Amy promised to pass along my information to her friend. And we hit it off right away! She was a rep for Trimline Medical Products. We spent a few minutes chattin’ it up on the plane about our respective jobs. I gave her both books and we exchanged cards. (This chance encounter would come full circle a few days later. Read on to find out…)

Beware of the Turf People…
Our conference was held at the Disney Coronado Springs Resort alongside of the Sports Turf Managers Association. These guys were SO cool. And talk about an odd juxtaposition of businesspeople! Marketers vs. turf managers. Grass vs. word of mouth. The Sports Section vs. blogs.

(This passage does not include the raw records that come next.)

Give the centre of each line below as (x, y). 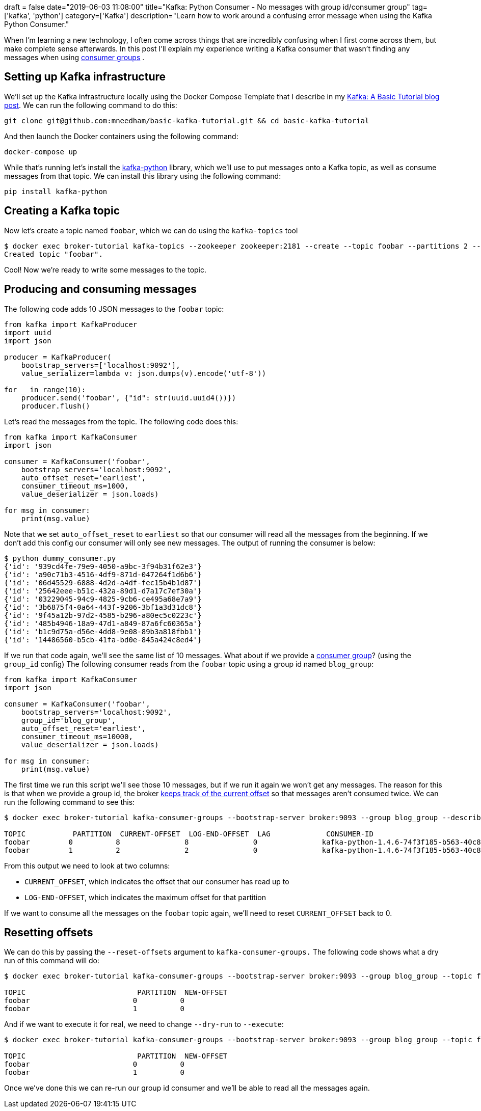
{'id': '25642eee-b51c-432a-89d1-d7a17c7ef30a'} (103, 591)
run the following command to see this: (70, 802)
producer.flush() (56, 406)
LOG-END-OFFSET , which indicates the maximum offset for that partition (145, 897)
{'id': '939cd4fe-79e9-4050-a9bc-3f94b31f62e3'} (103, 566)
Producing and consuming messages (100, 289)
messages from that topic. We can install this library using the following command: (143, 176)
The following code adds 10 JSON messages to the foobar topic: (114, 309)
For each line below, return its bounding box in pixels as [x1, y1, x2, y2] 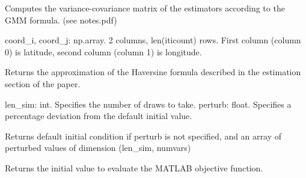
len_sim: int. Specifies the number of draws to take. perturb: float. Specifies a [5, 97, 292, 110]
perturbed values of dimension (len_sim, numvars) [5, 141, 191, 154]
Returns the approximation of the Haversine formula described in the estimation [5, 66, 301, 78]
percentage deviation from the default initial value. [5, 109, 192, 122]
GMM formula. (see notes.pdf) [5, 13, 117, 26]
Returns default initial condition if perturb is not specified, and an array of [5, 129, 281, 142]
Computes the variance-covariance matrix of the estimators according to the [5, 2, 285, 14]
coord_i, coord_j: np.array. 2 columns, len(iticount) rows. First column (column [5, 34, 301, 46]

This is my new friend Kevin Gordon from Hunter aka “The Irrigation Innovators.” I met him waiting in line as the shuttle staff directed us to our busses with giant white Mickey Mouse (or maybe it was Michael Jackson) gloves. That certainly led to some interesting conversations at the bar! Because Turf People are good people.

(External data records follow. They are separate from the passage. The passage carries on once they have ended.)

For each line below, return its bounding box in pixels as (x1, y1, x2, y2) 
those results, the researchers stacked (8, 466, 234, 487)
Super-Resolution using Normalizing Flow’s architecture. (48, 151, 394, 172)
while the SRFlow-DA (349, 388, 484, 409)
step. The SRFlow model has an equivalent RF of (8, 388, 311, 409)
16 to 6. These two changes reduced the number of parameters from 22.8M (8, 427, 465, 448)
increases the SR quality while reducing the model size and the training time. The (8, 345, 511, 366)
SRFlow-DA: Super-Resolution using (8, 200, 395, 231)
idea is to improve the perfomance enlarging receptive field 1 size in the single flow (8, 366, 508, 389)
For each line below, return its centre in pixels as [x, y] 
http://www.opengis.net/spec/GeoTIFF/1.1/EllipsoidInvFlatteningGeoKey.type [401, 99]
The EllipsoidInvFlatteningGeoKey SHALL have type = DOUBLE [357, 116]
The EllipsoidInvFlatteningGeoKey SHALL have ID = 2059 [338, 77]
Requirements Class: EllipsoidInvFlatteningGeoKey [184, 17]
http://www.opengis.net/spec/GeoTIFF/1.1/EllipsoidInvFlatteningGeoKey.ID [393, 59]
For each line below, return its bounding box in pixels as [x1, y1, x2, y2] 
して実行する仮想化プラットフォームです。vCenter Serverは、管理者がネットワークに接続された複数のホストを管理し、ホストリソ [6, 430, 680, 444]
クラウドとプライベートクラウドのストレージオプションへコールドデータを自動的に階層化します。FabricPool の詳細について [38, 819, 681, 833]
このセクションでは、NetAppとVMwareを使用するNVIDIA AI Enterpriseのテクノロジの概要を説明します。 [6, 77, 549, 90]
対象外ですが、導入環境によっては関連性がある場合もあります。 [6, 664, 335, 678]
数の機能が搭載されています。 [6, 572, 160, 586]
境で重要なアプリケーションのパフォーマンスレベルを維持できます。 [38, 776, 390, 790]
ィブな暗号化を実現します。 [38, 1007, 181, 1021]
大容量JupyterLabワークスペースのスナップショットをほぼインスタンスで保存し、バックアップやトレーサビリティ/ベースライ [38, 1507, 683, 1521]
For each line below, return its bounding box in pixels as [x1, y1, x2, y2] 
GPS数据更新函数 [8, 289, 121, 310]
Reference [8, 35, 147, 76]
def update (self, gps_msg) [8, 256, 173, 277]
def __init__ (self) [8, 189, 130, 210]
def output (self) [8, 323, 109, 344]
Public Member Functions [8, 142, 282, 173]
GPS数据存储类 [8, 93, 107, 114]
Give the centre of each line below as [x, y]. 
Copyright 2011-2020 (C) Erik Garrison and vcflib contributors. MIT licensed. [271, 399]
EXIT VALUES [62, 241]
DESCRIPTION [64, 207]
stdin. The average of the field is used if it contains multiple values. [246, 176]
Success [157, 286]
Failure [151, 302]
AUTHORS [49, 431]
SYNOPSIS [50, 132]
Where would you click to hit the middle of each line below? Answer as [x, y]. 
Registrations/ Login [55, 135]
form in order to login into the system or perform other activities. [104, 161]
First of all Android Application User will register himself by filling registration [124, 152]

I’ve read your books and blogs, so it’s nice to meet you in person…
This conference was attended by some of the world’s most notable marketing minds. And after reading about these people on the internet for so many years, it’s nice to finally meet them in person! Some of my favorite marketing experts included, but were not limited to George Silverman, Steve Rubel, Diane Darling, and of course Brand Autopsy’s John Moore.

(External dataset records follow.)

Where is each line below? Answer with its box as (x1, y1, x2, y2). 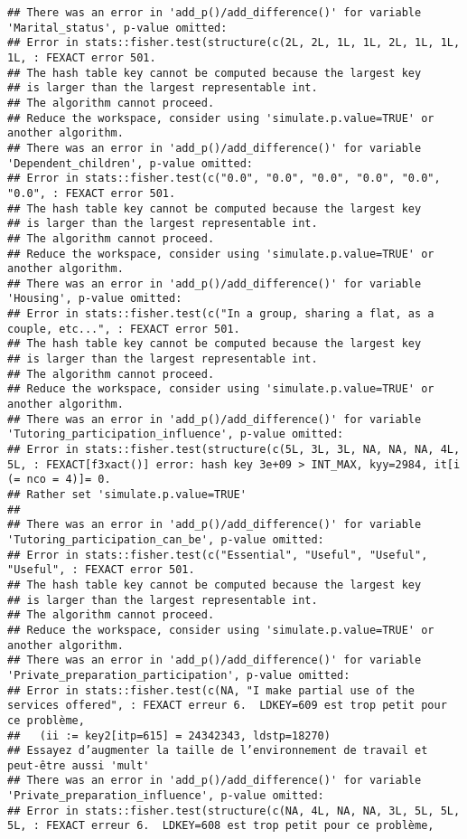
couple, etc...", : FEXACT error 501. (7, 322, 240, 335)
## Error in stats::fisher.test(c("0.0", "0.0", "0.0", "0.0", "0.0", (7, 172, 441, 185)
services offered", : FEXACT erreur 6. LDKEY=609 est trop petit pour (7, 699, 447, 712)
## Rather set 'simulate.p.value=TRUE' (7, 488, 247, 501)
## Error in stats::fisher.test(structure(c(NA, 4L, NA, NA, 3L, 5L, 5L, (7, 804, 461, 817)
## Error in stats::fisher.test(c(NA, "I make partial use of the (7, 683, 416, 697)
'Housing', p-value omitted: (7, 292, 182, 306)
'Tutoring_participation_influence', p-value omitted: (7, 428, 344, 441)
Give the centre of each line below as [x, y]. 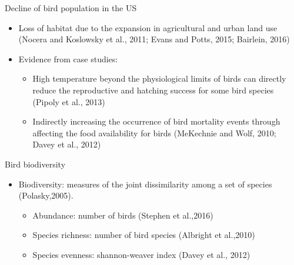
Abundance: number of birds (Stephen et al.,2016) [123, 215]
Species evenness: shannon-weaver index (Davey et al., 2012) [141, 254]
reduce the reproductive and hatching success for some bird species [153, 90]
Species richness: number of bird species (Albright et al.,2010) [144, 235]
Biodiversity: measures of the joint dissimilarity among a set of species [145, 184]
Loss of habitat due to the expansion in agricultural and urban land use [148, 27]
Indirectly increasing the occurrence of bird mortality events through [156, 121]
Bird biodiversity [35, 164]
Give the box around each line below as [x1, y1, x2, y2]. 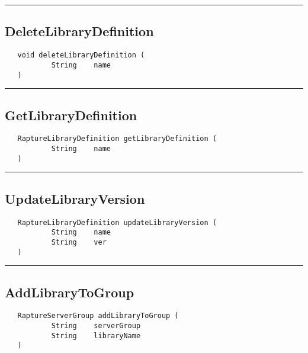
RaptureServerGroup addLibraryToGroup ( [17, 312, 179, 320]
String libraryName [51, 331, 141, 340]
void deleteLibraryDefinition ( [17, 51, 145, 60]
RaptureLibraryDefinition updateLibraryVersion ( [17, 218, 217, 227]
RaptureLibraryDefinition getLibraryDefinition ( [17, 134, 217, 143]
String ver [51, 238, 107, 246]
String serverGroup [51, 322, 141, 330]
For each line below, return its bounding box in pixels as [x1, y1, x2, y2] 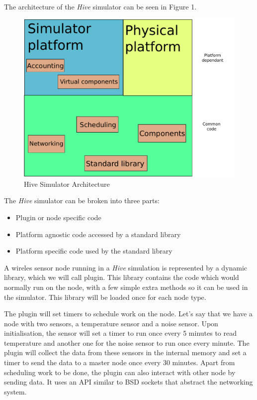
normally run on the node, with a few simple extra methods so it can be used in [4, 281, 248, 292]
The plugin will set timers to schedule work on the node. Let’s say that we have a [4, 308, 253, 319]
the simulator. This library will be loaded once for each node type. [4, 291, 206, 302]
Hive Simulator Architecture [24, 178, 110, 189]
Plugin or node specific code [15, 212, 101, 222]
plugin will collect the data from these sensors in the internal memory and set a [4, 347, 247, 358]
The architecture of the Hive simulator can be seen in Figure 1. [4, 1, 197, 11]
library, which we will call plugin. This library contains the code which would [4, 272, 239, 282]
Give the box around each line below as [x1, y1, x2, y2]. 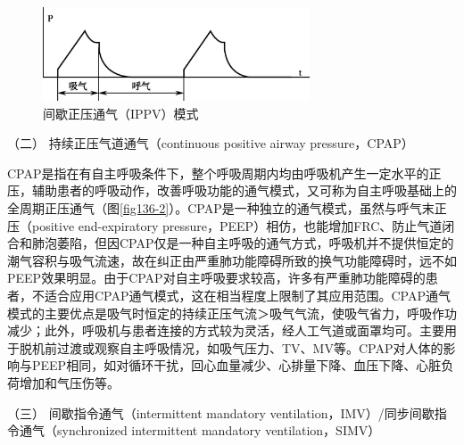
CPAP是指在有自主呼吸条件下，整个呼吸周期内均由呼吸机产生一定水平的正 [7, 163, 442, 182]
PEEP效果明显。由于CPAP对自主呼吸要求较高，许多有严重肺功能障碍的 [7, 268, 426, 287]
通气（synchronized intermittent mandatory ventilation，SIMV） [19, 421, 381, 440]
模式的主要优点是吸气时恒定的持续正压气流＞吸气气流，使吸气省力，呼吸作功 [7, 303, 457, 322]
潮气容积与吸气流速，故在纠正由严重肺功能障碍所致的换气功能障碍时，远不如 [7, 251, 457, 269]
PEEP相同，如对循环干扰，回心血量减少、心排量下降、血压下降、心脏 [31, 356, 442, 375]
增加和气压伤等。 [19, 373, 120, 391]
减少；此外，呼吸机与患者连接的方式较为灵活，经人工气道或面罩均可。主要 [7, 321, 444, 340]
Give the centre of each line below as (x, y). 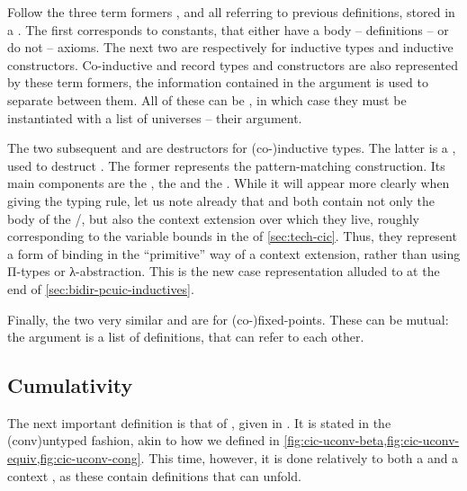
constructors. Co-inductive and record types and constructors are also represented (233, 64)
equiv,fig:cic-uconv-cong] (74, 458)
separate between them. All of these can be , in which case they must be (207, 99)
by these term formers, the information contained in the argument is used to (218, 82)
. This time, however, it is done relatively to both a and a (300, 458)
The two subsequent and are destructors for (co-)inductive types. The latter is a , (232, 148)
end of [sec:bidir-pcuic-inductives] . (101, 288)
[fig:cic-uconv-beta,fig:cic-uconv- (372, 440)
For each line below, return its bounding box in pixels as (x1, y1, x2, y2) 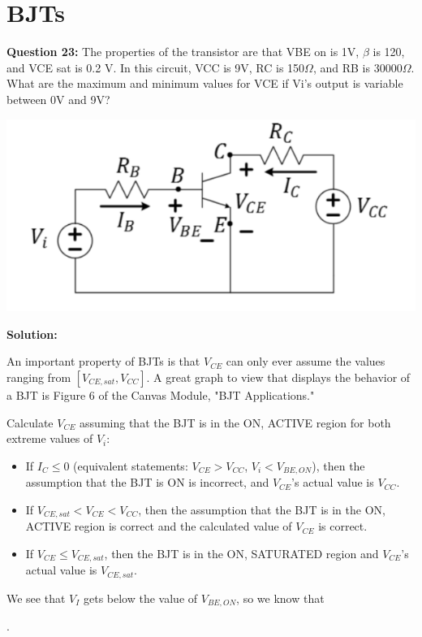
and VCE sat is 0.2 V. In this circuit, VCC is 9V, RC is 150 (6, 58, 305, 76)
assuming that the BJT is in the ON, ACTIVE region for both (80, 414, 391, 431)
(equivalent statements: (73, 457, 188, 474)
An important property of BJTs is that (6, 353, 200, 370)
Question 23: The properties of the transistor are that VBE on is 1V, (6, 43, 360, 60)
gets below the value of (83, 589, 198, 606)
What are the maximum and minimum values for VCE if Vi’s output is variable (6, 75, 403, 92)
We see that (6, 589, 66, 606)
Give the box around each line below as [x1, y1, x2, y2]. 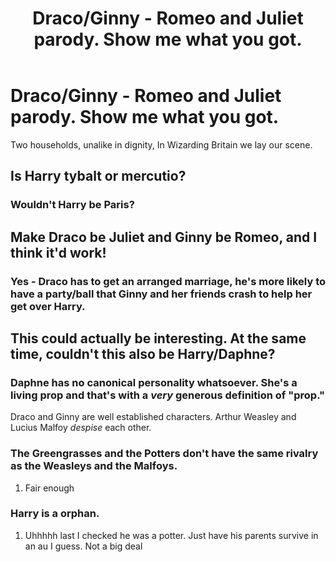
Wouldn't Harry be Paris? [10, 198, 135, 212]
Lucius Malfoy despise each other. [10, 422, 152, 434]
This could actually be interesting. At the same [10, 330, 307, 347]
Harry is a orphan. [10, 507, 100, 521]
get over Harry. [10, 299, 86, 313]
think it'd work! [10, 244, 107, 261]
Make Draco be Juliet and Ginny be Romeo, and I [10, 228, 318, 246]
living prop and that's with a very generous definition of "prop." [10, 388, 325, 402]
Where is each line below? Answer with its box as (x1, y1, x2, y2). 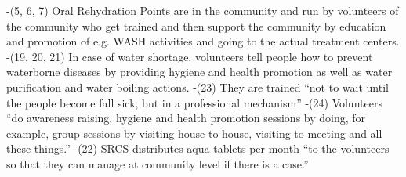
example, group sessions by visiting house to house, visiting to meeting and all (6, 125, 382, 141)
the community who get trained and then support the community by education (6, 17, 386, 34)
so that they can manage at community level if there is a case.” (6, 155, 309, 172)
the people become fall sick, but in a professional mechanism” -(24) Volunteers (6, 94, 382, 110)
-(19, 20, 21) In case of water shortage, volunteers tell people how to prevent (6, 48, 373, 64)
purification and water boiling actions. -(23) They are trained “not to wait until (6, 78, 389, 95)
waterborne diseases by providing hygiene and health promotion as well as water (6, 63, 393, 80)
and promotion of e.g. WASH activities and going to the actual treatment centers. (6, 33, 400, 49)

The funniest speech moment of my entire career thus far…
During my keynote on Thursday, I asked various audiences members which word they owned. A woman raised her hand and said, “Scott, I’m not sure you want to hear my word.”

“That’s ok, go right ahead!” I encouraged.


“Dickless?! I replied.

I’ve never heard 500 people laugh harder in my life. Then, I’ve never heard 500 people get quieter in my life. So I stood there aghast and completely thrown off by her comment, trying to decide whether or not I should say something clever or just let it go.

“Moving on…” I said. Probably a good idea.

It became one of those conference moments everyone talked about. And we later learned that Dick*less Marketing means exactly what you think it means. Marketing to women. (Were you thinking it meant something else?) Special thanks to Yvonne Divita for that one. Damn it was funny. You can’t rehearse that stuff.

And the award for best program goes to…
Tough call. Lotta good speakers. But here are my top three.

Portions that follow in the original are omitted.